Re: Strassmann's Anonymous Remailers Paper

A few observations on Paul Strassman's response to John R. Levine; I've rearranged it a bit for clarity, edited out a handful of lines, and whittled down the CCs. At 4:01 PM 2/28/96, Paul A. Strassmann wrote: John R. Levine:
It's been possible for at least a century to mail letters with no return address. It's equally possible to use post office boxes and mail drops, or even a chain of mail drops, to have two-way exchanges of messages between people who don't know each other's identities.

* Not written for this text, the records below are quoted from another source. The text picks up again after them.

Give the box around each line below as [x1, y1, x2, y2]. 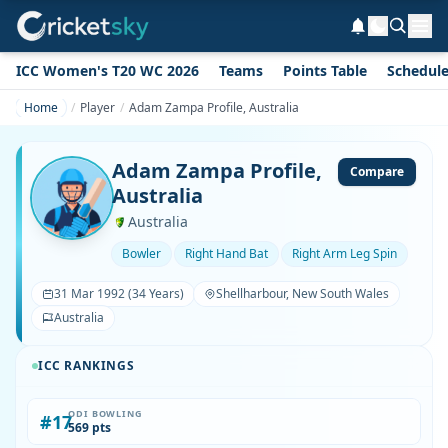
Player [80, 98, 115, 116]
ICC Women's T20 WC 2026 [16, 61, 199, 80]
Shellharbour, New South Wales [216, 285, 389, 302]
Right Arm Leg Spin [292, 245, 397, 262]
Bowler [122, 245, 161, 262]
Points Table [283, 61, 367, 80]
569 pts [68, 419, 111, 436]
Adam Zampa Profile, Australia [129, 98, 299, 116]
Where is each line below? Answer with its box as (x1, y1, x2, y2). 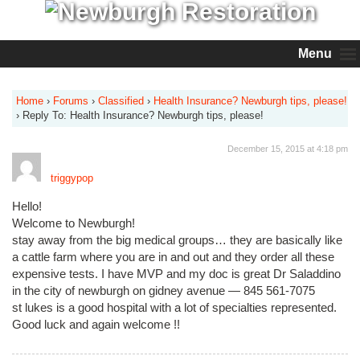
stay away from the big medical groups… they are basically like (12, 233, 342, 247)
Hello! (12, 199, 42, 214)
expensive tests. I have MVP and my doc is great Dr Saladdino (12, 267, 341, 281)
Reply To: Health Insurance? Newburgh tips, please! (22, 109, 264, 121)
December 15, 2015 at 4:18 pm (227, 144, 348, 153)
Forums (53, 95, 88, 107)
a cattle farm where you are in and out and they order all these (12, 250, 334, 264)
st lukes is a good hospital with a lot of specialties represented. (12, 301, 337, 315)
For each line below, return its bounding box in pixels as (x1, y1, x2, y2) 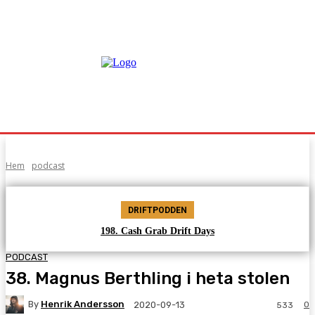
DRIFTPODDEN (128, 205, 187, 215)
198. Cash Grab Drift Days (101, 226, 214, 236)
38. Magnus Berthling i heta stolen (6, 268, 290, 288)
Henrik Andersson (41, 299, 124, 310)
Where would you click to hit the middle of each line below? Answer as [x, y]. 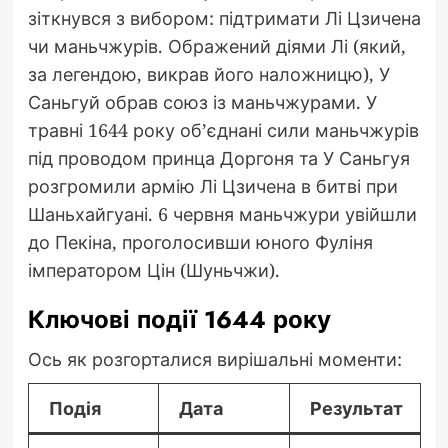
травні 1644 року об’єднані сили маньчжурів [223, 129]
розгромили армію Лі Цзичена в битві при [212, 185]
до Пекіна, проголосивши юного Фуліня [200, 241]
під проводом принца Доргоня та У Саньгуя [218, 157]
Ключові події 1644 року [179, 319]
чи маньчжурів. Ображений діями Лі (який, [216, 45]
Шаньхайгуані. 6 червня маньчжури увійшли [222, 213]
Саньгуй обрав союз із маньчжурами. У [202, 101]

As far as I can tell, the existence of anonymous postal mail hasn't caused any great trouble over the past century. Can you explain why the appearance of similar facilities for on-line mail presents a greater problem?
Paul Strassmann:
Since the idea that Internet remailers are not much different than anonymous letters sent by mail is an often repeated theme, it warrants a comment:
1. Your statement that anonymous post mail hasn't caused any "great trouble" over the past century does not stand up well. I have not done a statistical sampling of incidents, but I wish to note that all my exposures (personal and otherwise) to anonymous post have been associated with extortion, spreading of unwarranted rumors and unsubstantiated accusations. Most ransom notes in kidnapping cases have been conveyed by this means.

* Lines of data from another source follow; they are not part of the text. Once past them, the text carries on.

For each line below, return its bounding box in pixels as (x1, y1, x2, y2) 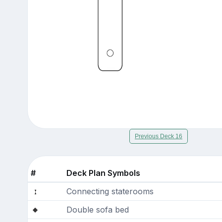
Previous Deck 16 (135, 132, 182, 140)
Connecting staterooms (66, 186, 154, 196)
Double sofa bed (66, 204, 129, 215)
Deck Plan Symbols (66, 167, 140, 178)
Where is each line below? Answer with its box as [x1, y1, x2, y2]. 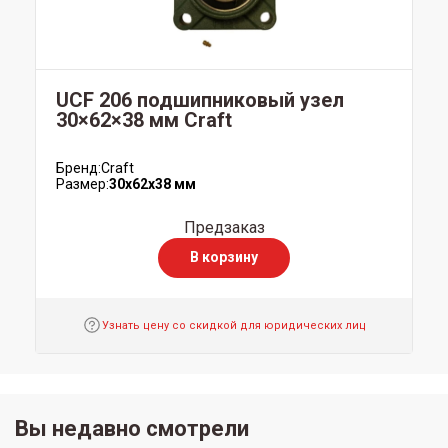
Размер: [56, 175, 109, 192]
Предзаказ [183, 217, 265, 237]
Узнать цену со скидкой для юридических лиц [102, 318, 366, 332]
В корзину [190, 249, 258, 266]
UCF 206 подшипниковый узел [56, 87, 344, 112]
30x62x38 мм [109, 175, 196, 192]
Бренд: [56, 159, 101, 176]
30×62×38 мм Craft [56, 107, 232, 132]
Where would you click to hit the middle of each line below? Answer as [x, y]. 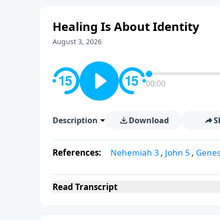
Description [75, 120]
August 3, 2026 [77, 41]
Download [149, 120]
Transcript [95, 187]
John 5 [178, 152]
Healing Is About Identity [126, 26]
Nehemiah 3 [135, 152]
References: [78, 152]
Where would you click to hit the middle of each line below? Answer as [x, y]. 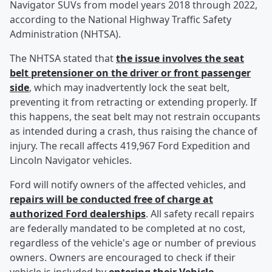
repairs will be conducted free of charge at [111, 199]
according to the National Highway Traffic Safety [121, 20]
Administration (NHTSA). [65, 34]
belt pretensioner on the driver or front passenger [130, 73]
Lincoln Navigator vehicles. [71, 161]
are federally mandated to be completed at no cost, [127, 229]
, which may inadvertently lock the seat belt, [129, 88]
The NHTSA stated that [63, 59]
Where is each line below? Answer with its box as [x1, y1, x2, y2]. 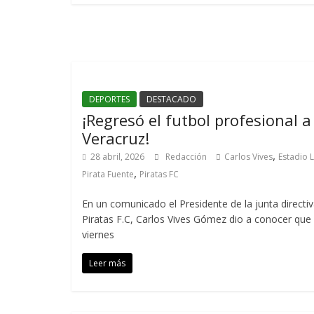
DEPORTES [89, 93, 130, 105]
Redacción [165, 151, 209, 163]
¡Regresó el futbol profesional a [82, 109, 311, 130]
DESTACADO [146, 93, 196, 105]
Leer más [89, 257, 125, 269]
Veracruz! [82, 128, 149, 149]
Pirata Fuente [82, 168, 134, 180]
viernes [82, 228, 114, 241]

Obviously, kidnapping and extortion demands sent anonymously through the post would attract far more attention than innocuous uses would--as did the recent incident in which someone donated (by anonymous mail) a million-dollar McDonald's sweepstakes ticket to a children's hospital. I daresay that for every such criminal instance you could cite, there are hundreds or even thousands of instances of completely benign "secret santas" and anonymous valentines from teenage "secret admirers," for example--which would hardly bear out your claim that
In civilized society the receipt of anonymous post has been always associated with unacceptable social behavior. That reputation persists.

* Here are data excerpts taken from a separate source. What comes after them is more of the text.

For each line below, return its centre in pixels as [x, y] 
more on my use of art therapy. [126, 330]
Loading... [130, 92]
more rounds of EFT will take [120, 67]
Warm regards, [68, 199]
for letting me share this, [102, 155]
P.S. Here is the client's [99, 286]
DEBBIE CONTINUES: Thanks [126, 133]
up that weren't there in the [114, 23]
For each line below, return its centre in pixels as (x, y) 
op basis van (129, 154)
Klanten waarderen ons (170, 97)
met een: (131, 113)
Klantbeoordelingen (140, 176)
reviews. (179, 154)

Valentines and gifts sent anonymously will no doubt strike some people as trivial in the face of "information warfare" and other such gothic notions, and perhaps they are; but I can only wonder what exactly these valiant strategists think they're protecting and from whom they're protecting it.
2. Your assertion that one can be equally anonymous by post as with e-mail does not stand up.
First, anonymous mail is likely to carry stamp cancellation marks, which provides an important clue as to the origin of the message.
Second, criminal forensic techniques have been used very successfully in tracing identifying marks, such as typewriter characteristics, Xerox copy drum defects and other tricks such as genetic identifications of saliva remnants left from licking a stamp or sealing the envelope. There are many others. Anonymous e-mail does not convey such clues.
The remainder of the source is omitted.